The Voynich Ninja

Full Version: Basic stats summary
You're currently viewing a stripped down version of our content. View the full version with proper formatting.
Hi all,
it would be most helpful if there was a basic stats summary somewhere,
just for basic word count and such from individual transcriptions.
Something like this:

Transcription:
    TT_ivtff_v0a
    IVTFF Eva- 1.5
# Extracted from LSI_ivtff_0d.txt
# Version v0a of 26/08/2017

Notes:
    words with question marks rejected.
    '<->' replaced with space
Stats:
    Total word count: 37759
    distinct words:    8026
    Hapax legomenon:   5527
    words occurring twice or more: 2499  (anywhere in the manuscript)
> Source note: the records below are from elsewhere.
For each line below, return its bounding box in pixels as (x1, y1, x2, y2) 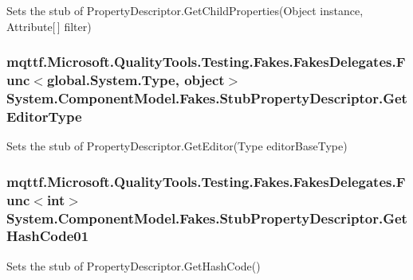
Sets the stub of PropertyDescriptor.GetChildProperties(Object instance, (6, 2, 364, 18)
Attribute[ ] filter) (6, 17, 92, 34)
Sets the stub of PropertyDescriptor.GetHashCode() (6, 257, 261, 274)
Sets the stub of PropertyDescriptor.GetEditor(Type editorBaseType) (6, 138, 348, 154)
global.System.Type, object (46, 70, 225, 90)
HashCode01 (6, 226, 89, 246)
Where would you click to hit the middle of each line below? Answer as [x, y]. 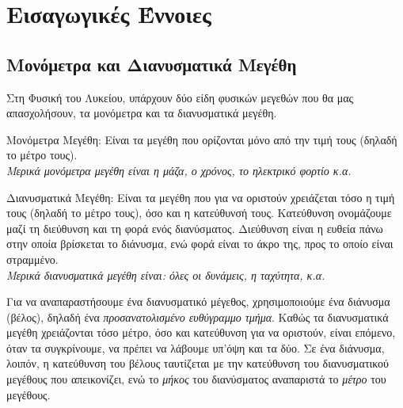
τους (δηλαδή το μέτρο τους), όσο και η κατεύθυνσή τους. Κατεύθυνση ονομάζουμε [199, 213]
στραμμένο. [32, 259]
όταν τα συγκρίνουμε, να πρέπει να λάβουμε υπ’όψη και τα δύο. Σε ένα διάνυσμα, [196, 347]
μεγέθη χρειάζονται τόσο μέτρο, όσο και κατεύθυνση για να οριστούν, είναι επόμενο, [201, 332]
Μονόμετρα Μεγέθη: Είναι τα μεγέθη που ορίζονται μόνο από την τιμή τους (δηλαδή [202, 139]
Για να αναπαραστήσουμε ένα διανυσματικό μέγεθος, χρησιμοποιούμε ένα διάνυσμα [198, 301]
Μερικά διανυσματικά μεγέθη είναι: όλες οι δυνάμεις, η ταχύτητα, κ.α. [166, 275]
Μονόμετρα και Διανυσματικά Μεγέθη [152, 64]
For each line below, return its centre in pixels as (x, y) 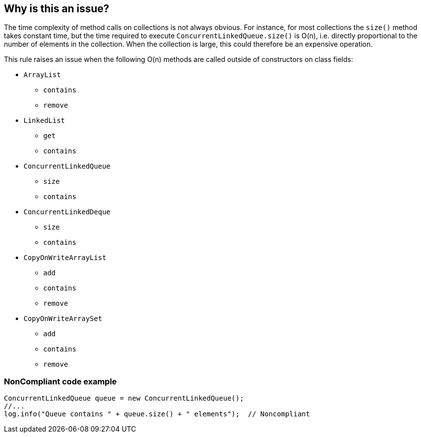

    wordsoccurring2ormoretimes: of length: 11 How many: 0
    wordsoccurring2ormoretimes: of length: 10 How many: 6
    wordsoccurring2ormoretimes: of length: 9 How many: 57
    wordsoccurring2ormoretimes: of length: 8 How many: 204
    wordsoccurring2ormoretimes: of length: 7 How many: 456
    wordsoccurring2ormoretimes: of length: 6 How many: 638
    wordsoccurring2ormoretimes: of length: 5 How many: 599
    wordsoccurring2ormoretimes: of length: 4 How many: 328
    wordsoccurring2ormoretimes: of length: 3 How many: 145
    wordsoccurring2ormoretimes: of length: 2 How many: 48
    wordsoccurring2ormoretimes: of length: 1 How many: 18
EOF

This kind of thing would be a great boon to baseline/calibrate any code.
Yes it's all been done before, but finding the actual data is a pain.
An easy to find reference would be good, esp. if several folks could agree on the numbers.

If anyone knows where to find such a thing , that would be great.
"...    words occurring twice or more:"

It needs to be made clear whether this is words occurring twice or more (anywhere in the manuscript) or words occurring twice or more in a row (since repetition is often discussed). A slight modification of the wording might be enough to clarify this.